# Finally Tuned a 350z Turbo



## panapower (Feb 2, 2006)

Well finally we got a Nissan 350z UTEC to tune. After many ppl saying the would and then not showing up later to find out they went out of town to have it tuned, we got the rare chance to tune one of these cars. 

Most of the guys in the state (LA) dont trust any of the local tuning shops to tune their Fairladies, so they go to Houston and as far east as Georgia to have it done. Luckily a existing client of us convinced his cousin who had just installed a turbonetics kit on his VQ to swing by. He upgraded the injectors to 650cc from 550cc and went with a UTEC system to control it. We gave him a good deal on the tune, since this was our first outing on this system.

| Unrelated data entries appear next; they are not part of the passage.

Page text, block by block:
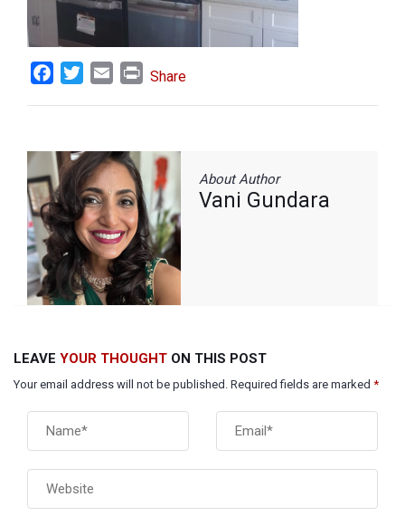
FacebookTwitterEmail Print
Share
About Author
Vani Gundara
LEAVE YOUR THOUGHT ON THIS POST
Your email address will not be published. Required fields are marked *
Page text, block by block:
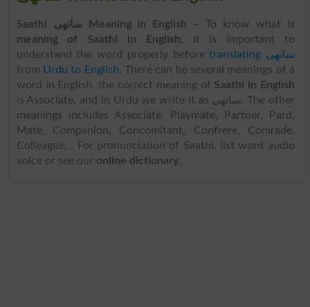
Saathi ساتھی Meaning in English – To know what is
meaning of Saathi in English, it is important to
understand the word properly before
translating ساتھی
from Urdu to English. There can be several meanings of a
word in English, the correct meaning of Saathi in English
is Associate, and in Urdu we write it as ساتھی. The other
meanings includes Associate, Playmate, Partner, Pard,
Mate, Companion, Concomitant, Confrere, Comrade,
Colleague, . For pronunciation of Saathi, list word audio
voice or see our online dictionary.
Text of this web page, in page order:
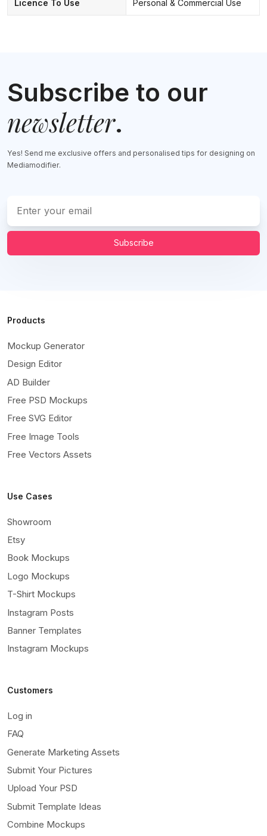
Licence To Use Personal & Commercial Use
Subscribe to our
newsletter.
Yes! Send me exclusive offers and personalised tips for designing on
Mediamodifier.
Subscribe
Products
Mockup Generator
Design Editor
AD Builder
Free PSD Mockups
Free SVG Editor
Free Image Tools
Free Vectors Assets
Use Cases
Showroom
Etsy
Book Mockups
Logo Mockups
T-Shirt Mockups
Instagram Posts
Banner Templates
Instagram Mockups
Customers
Log in
FAQ
Generate Marketing Assets
Submit Your Pictures
Upload Your PSD
Submit Template Ideas
Combine Mockups
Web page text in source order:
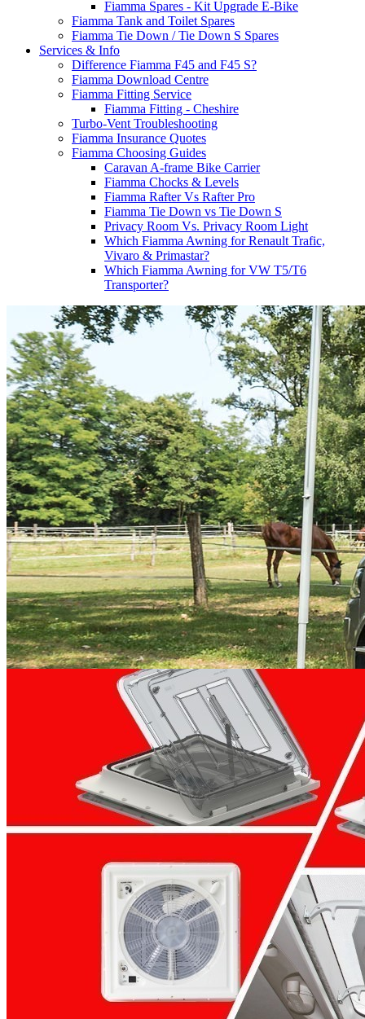
Fiamma Spares - Kit Upgrade E-Bike
Fiamma Tank and Toilet Spares
Fiamma Tie Down / Tie Down S Spares
Services & Info
Difference Fiamma F45 and F45 S?
Fiamma Download Centre
Fiamma Fitting Service
Fiamma Fitting - Cheshire
Turbo-Vent Troubleshooting
Fiamma Insurance Quotes
Fiamma Choosing Guides
Caravan A-frame Bike Carrier
Fiamma Chocks & Levels
Fiamma Rafter Vs Rafter Pro
Fiamma Tie Down vs Tie Down S
Privacy Room Vs. Privacy Room Light
Which Fiamma Awning for Renault Trafic,
Vivaro & Primastar?
Which Fiamma Awning for VW T5/T6
Transporter?
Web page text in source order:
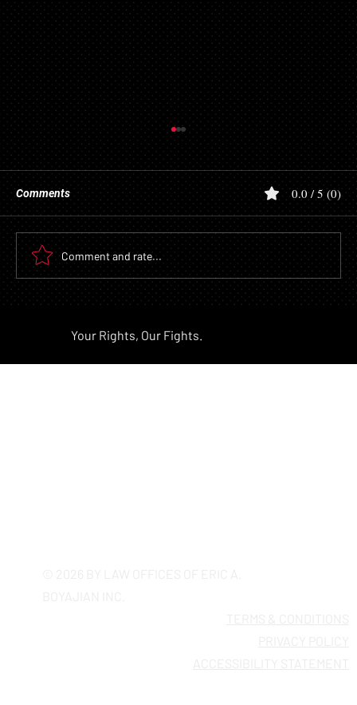
Speed Over Safety and Compliance,
Putting Patients at Risk, A Precedent for
Broader Implications for AI in Healthcare
Comments 0.0 / 5 (0)
Comment and rate...
Your Rights, Our Fights.
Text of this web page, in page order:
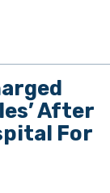
After
For
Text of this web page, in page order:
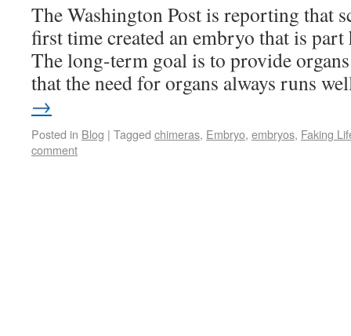
The Washington Post is reporting that
first time created an embryo that is
The long-term goal is to provide
that the need for organs always runs
→
Posted in Blog | Tagged chimeras, Embryo, embryos, Faking
comment
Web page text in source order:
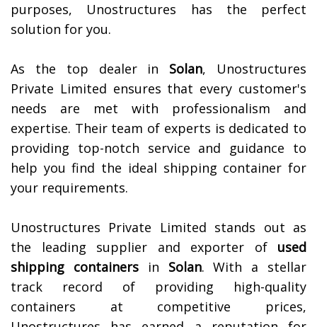
purposes, Unostructures has the perfect
solution for you.
As the top dealer in Solan, Unostructures
Private Limited ensures that every customer's
needs are met with professionalism and
expertise. Their team of experts is dedicated to
providing top-notch service and guidance to
help you find the ideal shipping container for
your requirements.
Unostructures Private Limited stands out as
the leading supplier and exporter of used
shipping containersin Solan. With a stellar
track record of providing high-quality
containers at competitive prices,

In the beginning his boost controller (crapped out) would not hold the desired psi, so we ended up going off the WG and settled for 8.5 psi to tune. After a couple f hours this is where we ended at. I know you guys on here have seen/posted some more impressive stuff(whp#s), but for us its a step in the right direction.




























Here is the thread where the client made his comments about us.
Lastly I would like to thank Mitch Mckee in AZ whom gave us the guidance and confidence to make this tune happen.


----------



## random_tuner (Dec 15, 2006)

Sweetness. Thats pretty good for 8.5 lbs.


----------



## chimmike (Oct 17, 2002)

why in God's name is he running 650cc injectors for 8.5psi?
And for the mods I see, that number is a little low.....


----------



## Mark350GT (Jan 11, 2007)

8.5psi is quite alot of boost, i thought maybe bigger numbers than 356.


----------



## z31nut (Jan 1, 2007)

Mark350GT said:


> 8.5psi is quite alot of boost, i thought maybe bigger numbers than 356.


thats the first time that Ive ever heard someone say 8.5psi is "quite alot of boost", lol no offense, but i know what you're saying being that the engine is not meant to hold boost being a high compression motor.


----------